## Task requirements
Find the string "transtorno" in the data, and copy out each line that has it.

## Data excerpts
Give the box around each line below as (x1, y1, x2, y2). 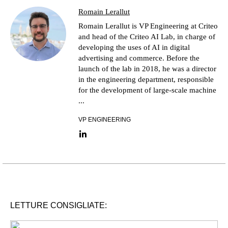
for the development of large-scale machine (78, 86, 216, 95)
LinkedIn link (82, 134, 126, 143)
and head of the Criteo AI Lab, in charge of (78, 33, 215, 41)
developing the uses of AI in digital (78, 43, 190, 52)
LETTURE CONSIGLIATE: (10, 201, 107, 210)
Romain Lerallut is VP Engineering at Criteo (78, 22, 218, 31)
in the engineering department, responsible (78, 75, 214, 84)
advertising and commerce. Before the (78, 54, 199, 63)
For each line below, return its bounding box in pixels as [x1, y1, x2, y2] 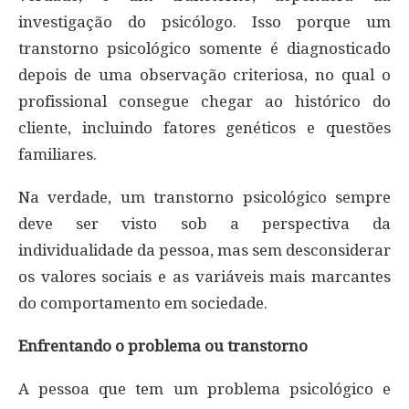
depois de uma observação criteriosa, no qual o [18, 65, 391, 84]
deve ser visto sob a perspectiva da [18, 214, 391, 233]
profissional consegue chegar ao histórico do [18, 91, 391, 110]
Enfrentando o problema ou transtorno [18, 336, 308, 355]
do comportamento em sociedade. [18, 293, 267, 312]
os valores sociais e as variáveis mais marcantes [18, 267, 391, 286]
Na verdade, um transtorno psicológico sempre [18, 187, 391, 206]
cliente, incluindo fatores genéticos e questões [18, 118, 391, 137]
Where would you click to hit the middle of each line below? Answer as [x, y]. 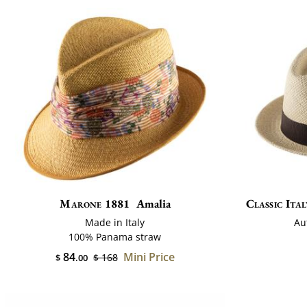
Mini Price [149, 257]
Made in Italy [115, 222]
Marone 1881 [95, 203]
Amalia [153, 203]
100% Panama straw [115, 236]
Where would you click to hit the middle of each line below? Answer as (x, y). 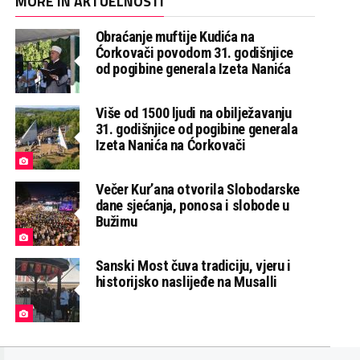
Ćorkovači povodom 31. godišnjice (194, 53)
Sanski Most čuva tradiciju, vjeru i (193, 266)
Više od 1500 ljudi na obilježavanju (193, 113)
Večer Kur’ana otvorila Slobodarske (198, 190)
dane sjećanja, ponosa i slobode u (192, 206)
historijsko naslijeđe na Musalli (186, 282)
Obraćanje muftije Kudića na (175, 37)
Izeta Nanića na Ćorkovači (170, 145)
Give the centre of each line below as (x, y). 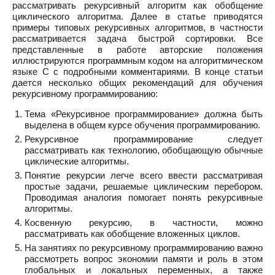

## Solution for this problem
Enfrentando o problema ou transtorno [18, 336, 308, 355]
Na verdade, um transtorno psicológico sempre [18, 187, 391, 206]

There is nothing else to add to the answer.